Managing System Logs (Running Linux)

8.3. Managing System Logs

The syslogd utility logs various kinds of system activity, such as debugging output from sendmail and warnings printed by the kernel. syslogd runs as a daemon and is usually started in one of the rc files at boot time.

The file /etc/syslog.conf is used to control where syslogd records information. Such a file might look like the following:

*.info;*.notice    /var/log/messages 
mail.debug         /var/log/maillog 
*.warn             /var/log/syslog 
kern.emerg         /dev/console

The first field of each line lists the kinds of messages that should be logged, and the second field lists the location where they should be logged. The first field is of the format:

facility.level [; facility.level … ]

where facility is the system application or facility generating the message, and level is the severity of the message.

For example, facility can be mail (for the mail daemon), kern (for the kernel), user (for user programs), or auth (for authentication programs such as login or su). An asterisk in this field specifies all facilities.

level can be (in increasing severity): debug, info, notice, warning, err, crit, alert, or emerg.

In the previous /etc/syslog.conf, we see that all messages of severity info and notice are logged to /var/log/messages, all debug messages from the mail daemon are logged to /var/log/maillog, and all warn messages are logged to /var/log/syslog. Also, any emerg warnings from the kernel are sent to the console (which is the current virtual console, or an xterm started with the -C option).

The messages logged by syslogd usually include the date, an indication of what process or facility delivered the message, and the message itself--all on one line. For example, a kernel error message indicating a problem with data on an ext2fs filesystem might appear in the log files as:

Dec  1 21:03:35 loomer kernel: EXT2-fs error (device 3/2): 
  ext2_check_blocks_bit map: Wrong free blocks count in super block, 
  stored = 27202, counted = 27853

Dec 11 15:31:51 loomer su: mdw on /dev/ttyp3

Log files can be important in tracking down system problems. If a log file grows too large, you can delete it using rm; it will be recreated when syslogd starts up again.

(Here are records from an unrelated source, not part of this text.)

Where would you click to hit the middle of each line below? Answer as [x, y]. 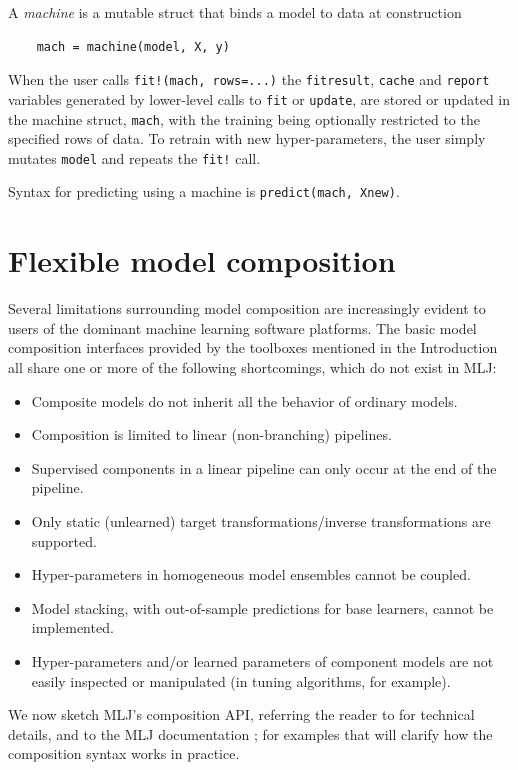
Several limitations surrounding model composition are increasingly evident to [247, 308]
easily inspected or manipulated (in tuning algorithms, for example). [241, 680]
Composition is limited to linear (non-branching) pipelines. [211, 434]
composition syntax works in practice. [124, 753]
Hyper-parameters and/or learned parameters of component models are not [262, 660]
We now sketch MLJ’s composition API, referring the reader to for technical [241, 714]
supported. [64, 540]
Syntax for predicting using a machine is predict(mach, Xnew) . [204, 191]
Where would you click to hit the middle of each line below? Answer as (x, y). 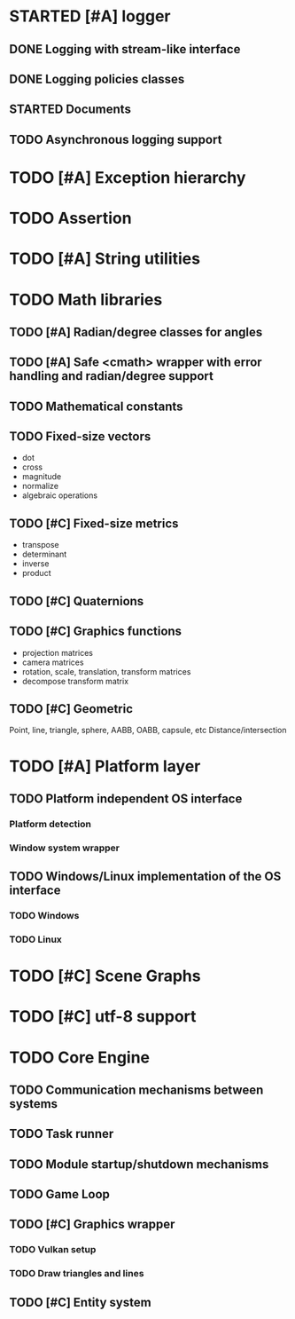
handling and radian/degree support (112, 376)
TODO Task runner (62, 1134)
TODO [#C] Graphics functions (96, 632)
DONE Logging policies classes (97, 79)
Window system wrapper (64, 848)
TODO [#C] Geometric (71, 709)
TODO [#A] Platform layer (105, 766)
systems (34, 1104)
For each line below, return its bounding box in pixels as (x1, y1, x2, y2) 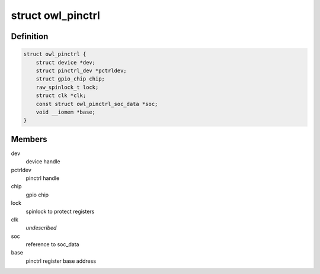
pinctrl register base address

Your system probably comes equipped with a running syslogd and an /etc/syslog.conf that does the right thing. However, it's important to know where your log files are and what programs they represent. If you need to log many messages (say, debugging messages from the kernel, which can be very verbose) you can edit syslog.conf and tell syslogd to reread its configuration file with the command:

kill -HUP `cat /var/run/syslog.pid`

Note the use of backquotes to obtain the process ID of syslogd, contained in /var/run/syslog.pid.

Other system logs might be available as well. These include:

/var/log/wtmp

Note that the format of the wtmp and utmp files differs from system to system. Some programs may be compiled to expect one format and others another format. For this reason, commands that use the files may produce confusing or inaccurate information--especially if the files become corrupted by a program that writes information to them in the wrong format.

Logfiles can get quite large, and if you do not have the necessary hard disk space, you have to do something about your partitions being filled too fast. Of course, you can delete the log files from time to time, but you may not want to do this, since the log files also contain information that can be valuable in crisis situations.

One option is to copy the log files from time to time to another file and compress this file. The log file itself starts at 0 again. Here is a short shell script that does this for the log file /var/log/messages:

mv /var/log/messages /var/log/messages-backup
cp /dev/null /var/log/messages

CURDATE=`date +"%m%d%y"`

mv /var/log/messages-backup /var/log/messages-$CURDATE
gzip /var/log/messages-$CURDATE

First, we move the log file to a different name and then truncate the original file to 0 bytes by copying to it from /dev/null. We do this so that further logging can be done without problems while the next steps are done. Then, we compute a date string for the current date that is used as a suffix for the filename, rename the backup file, and finally compress it with gzip.

You might want to run this small script from cron, but as it is presented here, it should not be run more than once a day--otherwise the compressed backup copy will be overwritten, because the filename reflects the date but not the time of day. If you want to run this script more often, you must use additional numbers to distinguish between the various copies.

There are many more improvements that could be made here. For example, you might want to check the size of the log file first and only copy and compress it if this size exceeds a certain limit.

Even though this is already an improvement, your partition containing the log files will eventually get filled. You can solve this problem by keeping only a certain number of compressed log files (say, 10) around. When you have created as many log files as you want to have, you delete the oldest, and overwrite it with the next one to be copied. This principle is also called log rotation. Some distributions have scripts like savelog or logrotate that can do this automatically.

To finish this discussion, it should be noted that most recent distributions like SuSE, Debian, and Red Hat already have built-in cron scripts that manage your log files and are much more sophisticated than the small one presented here.